Brethren outside of Panama for whom Spanish is their primary language _may_ be able to contact the Grand Lodge and purchase a copy. But be aware that they paid for the translation and publication of this edition, and I strongly suspect the book will be offered to their own members first.

Prior to 2005, _Esoterika_ was known to only a handful of scholars at the Scottish Rite's (SJ) House of the Temple. Pike had only two hand-written manuscripts bound of the work, and few ever saw it.
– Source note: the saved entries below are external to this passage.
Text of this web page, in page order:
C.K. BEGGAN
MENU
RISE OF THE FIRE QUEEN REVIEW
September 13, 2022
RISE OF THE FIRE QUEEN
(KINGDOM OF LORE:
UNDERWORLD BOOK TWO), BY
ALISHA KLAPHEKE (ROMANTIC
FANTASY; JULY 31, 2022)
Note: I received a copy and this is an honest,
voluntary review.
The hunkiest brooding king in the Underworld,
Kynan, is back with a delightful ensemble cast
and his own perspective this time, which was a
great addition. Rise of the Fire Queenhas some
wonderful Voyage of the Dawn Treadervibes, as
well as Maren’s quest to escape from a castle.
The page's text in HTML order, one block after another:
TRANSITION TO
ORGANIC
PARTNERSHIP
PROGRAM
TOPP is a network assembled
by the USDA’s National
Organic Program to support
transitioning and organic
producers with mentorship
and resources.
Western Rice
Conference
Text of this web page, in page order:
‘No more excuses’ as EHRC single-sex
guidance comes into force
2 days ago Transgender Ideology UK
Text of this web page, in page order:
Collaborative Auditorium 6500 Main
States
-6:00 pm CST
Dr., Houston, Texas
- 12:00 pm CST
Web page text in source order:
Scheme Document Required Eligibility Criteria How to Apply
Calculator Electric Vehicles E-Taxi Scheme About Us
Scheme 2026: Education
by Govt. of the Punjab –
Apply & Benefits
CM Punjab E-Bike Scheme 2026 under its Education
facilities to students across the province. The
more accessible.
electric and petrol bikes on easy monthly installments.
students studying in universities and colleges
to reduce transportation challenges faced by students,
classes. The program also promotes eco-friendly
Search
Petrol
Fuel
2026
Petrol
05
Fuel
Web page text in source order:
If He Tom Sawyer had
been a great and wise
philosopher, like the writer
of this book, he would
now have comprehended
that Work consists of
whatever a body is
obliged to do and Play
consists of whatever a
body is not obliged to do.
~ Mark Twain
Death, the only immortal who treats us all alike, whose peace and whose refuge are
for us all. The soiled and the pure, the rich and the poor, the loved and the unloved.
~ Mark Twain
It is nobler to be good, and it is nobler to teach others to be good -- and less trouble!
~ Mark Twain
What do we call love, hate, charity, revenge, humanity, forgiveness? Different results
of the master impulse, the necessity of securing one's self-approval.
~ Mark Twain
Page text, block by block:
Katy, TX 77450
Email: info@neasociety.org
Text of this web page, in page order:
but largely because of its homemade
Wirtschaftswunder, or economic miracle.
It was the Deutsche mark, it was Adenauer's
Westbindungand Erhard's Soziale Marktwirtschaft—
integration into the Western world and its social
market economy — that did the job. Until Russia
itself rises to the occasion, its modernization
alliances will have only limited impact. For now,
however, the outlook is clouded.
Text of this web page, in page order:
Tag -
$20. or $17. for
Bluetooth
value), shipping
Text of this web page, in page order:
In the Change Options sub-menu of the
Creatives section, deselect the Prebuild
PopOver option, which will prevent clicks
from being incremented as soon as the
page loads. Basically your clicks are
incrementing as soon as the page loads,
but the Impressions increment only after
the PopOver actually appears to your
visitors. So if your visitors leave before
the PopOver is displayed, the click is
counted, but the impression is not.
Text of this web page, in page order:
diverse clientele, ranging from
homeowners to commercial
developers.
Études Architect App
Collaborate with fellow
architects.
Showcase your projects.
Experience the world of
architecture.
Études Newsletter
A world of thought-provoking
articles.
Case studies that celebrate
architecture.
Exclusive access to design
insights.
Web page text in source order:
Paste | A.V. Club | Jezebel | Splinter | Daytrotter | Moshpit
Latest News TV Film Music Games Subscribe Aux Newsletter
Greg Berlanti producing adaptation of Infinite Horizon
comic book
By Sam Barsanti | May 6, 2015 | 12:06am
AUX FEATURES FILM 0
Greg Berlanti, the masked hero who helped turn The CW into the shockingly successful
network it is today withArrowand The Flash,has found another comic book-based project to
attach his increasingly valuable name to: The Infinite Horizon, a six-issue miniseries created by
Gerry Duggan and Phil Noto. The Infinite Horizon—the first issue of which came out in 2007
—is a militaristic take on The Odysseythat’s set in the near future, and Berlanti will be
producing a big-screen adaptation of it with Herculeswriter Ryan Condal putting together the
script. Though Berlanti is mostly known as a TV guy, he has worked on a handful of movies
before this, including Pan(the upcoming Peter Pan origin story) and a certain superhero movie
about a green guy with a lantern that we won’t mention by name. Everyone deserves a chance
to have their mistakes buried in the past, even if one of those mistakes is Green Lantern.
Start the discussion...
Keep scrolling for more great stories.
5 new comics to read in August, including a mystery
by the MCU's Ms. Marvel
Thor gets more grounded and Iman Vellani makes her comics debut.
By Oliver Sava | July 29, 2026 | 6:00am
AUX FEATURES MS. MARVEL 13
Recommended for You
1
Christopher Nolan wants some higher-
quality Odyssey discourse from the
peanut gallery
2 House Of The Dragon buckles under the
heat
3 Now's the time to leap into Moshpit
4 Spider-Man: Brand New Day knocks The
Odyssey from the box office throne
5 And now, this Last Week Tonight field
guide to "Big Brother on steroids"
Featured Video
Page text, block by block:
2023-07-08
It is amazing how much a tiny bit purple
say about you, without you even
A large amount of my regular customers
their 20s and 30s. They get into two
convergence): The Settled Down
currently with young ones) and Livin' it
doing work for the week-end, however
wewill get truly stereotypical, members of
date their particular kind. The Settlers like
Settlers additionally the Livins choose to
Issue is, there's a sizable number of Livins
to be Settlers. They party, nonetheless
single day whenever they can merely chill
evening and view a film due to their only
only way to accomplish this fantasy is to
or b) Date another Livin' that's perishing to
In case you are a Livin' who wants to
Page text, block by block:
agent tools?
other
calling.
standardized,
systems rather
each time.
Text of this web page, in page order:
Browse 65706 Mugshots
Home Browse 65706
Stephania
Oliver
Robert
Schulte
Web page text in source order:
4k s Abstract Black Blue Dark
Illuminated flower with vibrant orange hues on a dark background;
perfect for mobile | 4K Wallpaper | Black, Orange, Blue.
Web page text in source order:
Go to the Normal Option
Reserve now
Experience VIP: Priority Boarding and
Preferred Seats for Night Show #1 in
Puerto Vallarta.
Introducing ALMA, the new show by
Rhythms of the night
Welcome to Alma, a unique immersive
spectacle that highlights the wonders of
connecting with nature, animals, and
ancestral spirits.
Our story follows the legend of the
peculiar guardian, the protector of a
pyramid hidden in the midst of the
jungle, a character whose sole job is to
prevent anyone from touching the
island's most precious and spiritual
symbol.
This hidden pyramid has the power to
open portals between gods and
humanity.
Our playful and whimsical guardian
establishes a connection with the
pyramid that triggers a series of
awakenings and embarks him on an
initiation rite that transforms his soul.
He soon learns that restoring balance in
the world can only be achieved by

Pike explores "The Compasses and the Square," "The Weapons and Blows of the Assassins," "The Three Grips," "The Substitute for the Masters Word," "The 47th Problem of Euclid," "The Truth," "Is the Cable-tow a Symbol?," "Corner Stones," "The Ladder of Jacob," "Tubal Cain," "Shibboleth," and "Solomon and Hiram." But much of the book is made up of voluminous explanatory notes by the Scottish Rite SJ's Grand Archivist, Arturo De Hoyos, along with illustrations, an article on Pike's personal faith, and even four early Masonic ritual exposures. It was published (in English) in 2005 as the bonus book of the Scottish Rite Research Society, and is available from the House of the Temple shop.

Continue reading...


----------



## Winter (Apr 21, 2016)

This is grewt news and will make a great Masonic book available to a wider range of Brothers. 

Sent from my SM-N910V using Tapatalk


----------



## Akiles (Mar 31, 2017)

I bought that book, it's very interesting.


----------